**What you are asked to do:** Lines from the one containing "Aggregations = new" through the final line of the entries below: reproduce them exactly, all of them and only them.

(Entries taken from a collection)

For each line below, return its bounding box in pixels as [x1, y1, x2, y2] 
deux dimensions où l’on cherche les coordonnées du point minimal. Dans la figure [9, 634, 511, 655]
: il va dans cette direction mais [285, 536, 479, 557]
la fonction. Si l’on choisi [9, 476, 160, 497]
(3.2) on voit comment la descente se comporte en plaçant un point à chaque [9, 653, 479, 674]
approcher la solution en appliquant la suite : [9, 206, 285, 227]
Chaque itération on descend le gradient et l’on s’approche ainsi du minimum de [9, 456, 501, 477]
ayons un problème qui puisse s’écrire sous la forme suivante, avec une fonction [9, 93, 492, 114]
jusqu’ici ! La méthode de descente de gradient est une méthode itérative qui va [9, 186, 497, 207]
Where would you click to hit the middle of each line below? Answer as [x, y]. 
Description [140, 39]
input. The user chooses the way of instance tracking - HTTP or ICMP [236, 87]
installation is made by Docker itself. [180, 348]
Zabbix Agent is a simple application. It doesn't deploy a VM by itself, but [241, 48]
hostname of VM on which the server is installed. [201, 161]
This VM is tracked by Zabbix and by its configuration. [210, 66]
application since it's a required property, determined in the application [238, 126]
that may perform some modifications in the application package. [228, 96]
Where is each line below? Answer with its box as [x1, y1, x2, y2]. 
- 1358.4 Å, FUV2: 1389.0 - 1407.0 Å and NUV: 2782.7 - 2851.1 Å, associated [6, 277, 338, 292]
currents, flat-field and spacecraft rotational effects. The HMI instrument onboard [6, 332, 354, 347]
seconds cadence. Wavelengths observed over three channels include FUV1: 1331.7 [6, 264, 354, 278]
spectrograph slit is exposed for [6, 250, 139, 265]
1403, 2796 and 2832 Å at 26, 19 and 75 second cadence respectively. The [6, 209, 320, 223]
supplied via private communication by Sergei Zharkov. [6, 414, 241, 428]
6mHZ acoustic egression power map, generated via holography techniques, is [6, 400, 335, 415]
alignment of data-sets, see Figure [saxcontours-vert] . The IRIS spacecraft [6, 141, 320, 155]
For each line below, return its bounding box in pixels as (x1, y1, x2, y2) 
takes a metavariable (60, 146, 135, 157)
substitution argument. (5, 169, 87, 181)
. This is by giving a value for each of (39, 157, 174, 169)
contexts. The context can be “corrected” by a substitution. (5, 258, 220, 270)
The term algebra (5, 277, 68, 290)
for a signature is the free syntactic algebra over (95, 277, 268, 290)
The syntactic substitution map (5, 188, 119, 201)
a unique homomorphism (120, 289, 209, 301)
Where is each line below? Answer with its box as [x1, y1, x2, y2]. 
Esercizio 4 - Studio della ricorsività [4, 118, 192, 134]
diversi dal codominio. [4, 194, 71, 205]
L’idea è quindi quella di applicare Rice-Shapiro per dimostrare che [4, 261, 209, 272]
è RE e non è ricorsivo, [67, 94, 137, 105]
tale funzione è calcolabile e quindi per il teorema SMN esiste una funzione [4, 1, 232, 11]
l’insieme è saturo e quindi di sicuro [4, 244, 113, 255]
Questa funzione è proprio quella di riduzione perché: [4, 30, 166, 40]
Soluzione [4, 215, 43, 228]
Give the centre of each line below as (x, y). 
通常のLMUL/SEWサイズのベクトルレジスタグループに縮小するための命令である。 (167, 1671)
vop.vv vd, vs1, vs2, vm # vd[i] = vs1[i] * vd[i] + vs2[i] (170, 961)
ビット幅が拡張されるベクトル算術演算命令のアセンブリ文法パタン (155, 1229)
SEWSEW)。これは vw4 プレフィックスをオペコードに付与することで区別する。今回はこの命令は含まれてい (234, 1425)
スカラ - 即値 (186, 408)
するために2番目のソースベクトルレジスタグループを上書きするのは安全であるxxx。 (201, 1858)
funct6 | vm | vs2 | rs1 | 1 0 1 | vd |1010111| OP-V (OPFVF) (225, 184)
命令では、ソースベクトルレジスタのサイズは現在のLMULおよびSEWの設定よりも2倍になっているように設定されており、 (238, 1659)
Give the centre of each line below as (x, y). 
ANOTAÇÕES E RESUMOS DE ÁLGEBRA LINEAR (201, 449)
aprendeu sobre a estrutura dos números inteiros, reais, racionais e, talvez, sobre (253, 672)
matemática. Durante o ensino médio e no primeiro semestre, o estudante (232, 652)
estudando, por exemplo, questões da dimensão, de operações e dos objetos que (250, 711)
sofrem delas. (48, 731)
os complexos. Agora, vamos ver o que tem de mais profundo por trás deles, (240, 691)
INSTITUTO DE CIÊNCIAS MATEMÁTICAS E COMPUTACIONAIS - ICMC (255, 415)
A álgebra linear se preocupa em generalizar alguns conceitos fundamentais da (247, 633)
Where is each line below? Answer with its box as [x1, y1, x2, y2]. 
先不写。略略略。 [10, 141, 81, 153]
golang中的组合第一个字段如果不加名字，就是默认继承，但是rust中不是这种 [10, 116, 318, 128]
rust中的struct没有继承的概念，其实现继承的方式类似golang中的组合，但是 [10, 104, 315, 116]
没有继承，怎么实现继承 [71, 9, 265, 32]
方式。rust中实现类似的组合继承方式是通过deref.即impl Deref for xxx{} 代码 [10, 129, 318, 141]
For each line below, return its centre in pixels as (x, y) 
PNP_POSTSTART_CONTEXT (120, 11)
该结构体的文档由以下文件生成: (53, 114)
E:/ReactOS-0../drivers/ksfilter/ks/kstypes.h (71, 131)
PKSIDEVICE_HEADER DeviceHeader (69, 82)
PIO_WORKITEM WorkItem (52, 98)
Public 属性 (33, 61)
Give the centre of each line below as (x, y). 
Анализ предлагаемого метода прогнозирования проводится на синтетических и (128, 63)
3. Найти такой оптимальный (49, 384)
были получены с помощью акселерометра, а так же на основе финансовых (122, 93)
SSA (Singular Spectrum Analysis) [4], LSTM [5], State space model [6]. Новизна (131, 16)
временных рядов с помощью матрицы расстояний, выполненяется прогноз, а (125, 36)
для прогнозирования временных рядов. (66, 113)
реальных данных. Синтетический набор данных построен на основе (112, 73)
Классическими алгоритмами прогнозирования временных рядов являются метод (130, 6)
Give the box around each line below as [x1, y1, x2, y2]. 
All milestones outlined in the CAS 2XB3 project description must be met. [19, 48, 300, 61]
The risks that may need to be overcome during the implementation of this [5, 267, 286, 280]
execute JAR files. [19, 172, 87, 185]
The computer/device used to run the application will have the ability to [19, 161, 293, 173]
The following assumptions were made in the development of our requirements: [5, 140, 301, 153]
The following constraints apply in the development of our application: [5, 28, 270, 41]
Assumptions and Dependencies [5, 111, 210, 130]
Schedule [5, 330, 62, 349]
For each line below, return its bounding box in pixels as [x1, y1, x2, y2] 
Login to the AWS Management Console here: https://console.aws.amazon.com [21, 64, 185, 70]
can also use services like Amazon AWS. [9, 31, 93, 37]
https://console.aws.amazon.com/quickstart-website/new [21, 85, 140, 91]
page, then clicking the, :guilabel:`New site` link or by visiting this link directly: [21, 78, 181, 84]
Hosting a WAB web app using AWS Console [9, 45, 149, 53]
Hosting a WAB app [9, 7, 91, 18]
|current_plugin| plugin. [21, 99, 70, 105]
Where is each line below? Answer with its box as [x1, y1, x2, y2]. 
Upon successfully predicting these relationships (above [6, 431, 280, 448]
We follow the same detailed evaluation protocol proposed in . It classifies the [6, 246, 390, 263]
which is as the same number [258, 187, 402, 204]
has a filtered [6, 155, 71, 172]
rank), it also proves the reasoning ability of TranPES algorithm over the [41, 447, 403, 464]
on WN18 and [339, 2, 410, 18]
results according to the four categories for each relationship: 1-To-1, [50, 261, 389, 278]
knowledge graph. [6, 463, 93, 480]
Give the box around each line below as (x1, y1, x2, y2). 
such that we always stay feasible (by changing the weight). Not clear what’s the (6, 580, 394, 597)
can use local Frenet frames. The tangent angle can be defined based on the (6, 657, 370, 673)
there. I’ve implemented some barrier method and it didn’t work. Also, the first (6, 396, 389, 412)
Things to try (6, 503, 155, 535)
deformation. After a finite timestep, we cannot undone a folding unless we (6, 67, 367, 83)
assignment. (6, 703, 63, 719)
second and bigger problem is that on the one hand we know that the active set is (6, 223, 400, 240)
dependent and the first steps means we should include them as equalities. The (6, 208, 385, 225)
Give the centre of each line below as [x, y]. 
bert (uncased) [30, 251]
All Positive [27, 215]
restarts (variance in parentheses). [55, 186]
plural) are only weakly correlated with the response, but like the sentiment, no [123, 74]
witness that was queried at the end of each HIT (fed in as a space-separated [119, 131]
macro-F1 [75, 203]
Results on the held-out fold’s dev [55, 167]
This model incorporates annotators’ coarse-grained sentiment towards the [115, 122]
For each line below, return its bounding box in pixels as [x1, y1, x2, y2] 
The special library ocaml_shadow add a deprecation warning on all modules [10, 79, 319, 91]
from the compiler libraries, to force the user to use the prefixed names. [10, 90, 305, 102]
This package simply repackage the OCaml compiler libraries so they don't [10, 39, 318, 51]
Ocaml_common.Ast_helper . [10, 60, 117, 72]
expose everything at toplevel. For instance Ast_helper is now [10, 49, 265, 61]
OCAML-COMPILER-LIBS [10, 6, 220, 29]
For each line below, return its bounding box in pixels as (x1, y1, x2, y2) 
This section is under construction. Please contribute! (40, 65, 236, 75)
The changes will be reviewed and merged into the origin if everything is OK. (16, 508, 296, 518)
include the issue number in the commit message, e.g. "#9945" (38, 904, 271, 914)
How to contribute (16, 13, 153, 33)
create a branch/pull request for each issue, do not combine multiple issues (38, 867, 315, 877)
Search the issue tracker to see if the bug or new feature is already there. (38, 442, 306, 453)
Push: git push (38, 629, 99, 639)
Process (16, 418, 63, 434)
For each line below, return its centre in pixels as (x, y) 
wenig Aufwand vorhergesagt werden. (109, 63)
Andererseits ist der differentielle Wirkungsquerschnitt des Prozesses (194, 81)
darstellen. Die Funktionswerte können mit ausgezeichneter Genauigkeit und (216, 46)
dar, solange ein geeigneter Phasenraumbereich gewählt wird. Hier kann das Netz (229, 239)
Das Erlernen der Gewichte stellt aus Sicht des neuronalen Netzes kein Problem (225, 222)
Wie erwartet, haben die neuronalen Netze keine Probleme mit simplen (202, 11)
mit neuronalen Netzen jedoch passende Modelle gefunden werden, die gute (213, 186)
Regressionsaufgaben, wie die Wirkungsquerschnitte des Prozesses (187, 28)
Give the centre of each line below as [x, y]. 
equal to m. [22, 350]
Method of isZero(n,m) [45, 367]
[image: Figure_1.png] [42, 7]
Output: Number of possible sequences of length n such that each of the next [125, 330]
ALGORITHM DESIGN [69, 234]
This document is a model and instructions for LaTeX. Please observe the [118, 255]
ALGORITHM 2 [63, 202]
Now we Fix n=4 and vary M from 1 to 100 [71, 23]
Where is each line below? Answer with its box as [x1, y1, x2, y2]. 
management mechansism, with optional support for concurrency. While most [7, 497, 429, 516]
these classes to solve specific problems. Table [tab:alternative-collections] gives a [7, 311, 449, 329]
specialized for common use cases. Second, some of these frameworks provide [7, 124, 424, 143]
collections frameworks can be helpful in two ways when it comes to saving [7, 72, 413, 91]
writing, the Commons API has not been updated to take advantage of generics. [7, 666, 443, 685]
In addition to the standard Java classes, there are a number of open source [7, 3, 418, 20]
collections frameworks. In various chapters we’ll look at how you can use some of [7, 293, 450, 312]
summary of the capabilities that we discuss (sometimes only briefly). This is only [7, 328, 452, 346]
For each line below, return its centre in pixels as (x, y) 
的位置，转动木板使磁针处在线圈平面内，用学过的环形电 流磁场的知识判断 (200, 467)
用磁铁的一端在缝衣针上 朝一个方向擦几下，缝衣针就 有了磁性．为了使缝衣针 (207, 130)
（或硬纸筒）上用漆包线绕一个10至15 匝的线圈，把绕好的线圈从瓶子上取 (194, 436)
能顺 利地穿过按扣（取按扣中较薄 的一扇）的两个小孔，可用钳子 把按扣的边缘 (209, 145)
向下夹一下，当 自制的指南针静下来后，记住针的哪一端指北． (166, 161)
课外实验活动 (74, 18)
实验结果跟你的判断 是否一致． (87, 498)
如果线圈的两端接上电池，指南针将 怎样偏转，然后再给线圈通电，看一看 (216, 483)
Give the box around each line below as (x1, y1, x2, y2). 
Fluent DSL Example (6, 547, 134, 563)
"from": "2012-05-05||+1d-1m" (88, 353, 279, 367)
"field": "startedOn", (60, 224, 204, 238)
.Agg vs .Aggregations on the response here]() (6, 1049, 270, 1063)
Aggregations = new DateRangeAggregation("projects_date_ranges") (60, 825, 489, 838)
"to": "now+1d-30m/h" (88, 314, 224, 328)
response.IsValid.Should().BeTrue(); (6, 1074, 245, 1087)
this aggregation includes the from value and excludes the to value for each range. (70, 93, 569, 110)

**Your solution:**
Aggregations = new DateRangeAggregation("projects_date_ranges") (60, 825, 489, 838)
"to": "now+1d-30m/h" (88, 314, 224, 328)
response.IsValid.Should().BeTrue(); (6, 1074, 245, 1087)
this aggregation includes the from value and excludes the to value for each range. (70, 93, 569, 110)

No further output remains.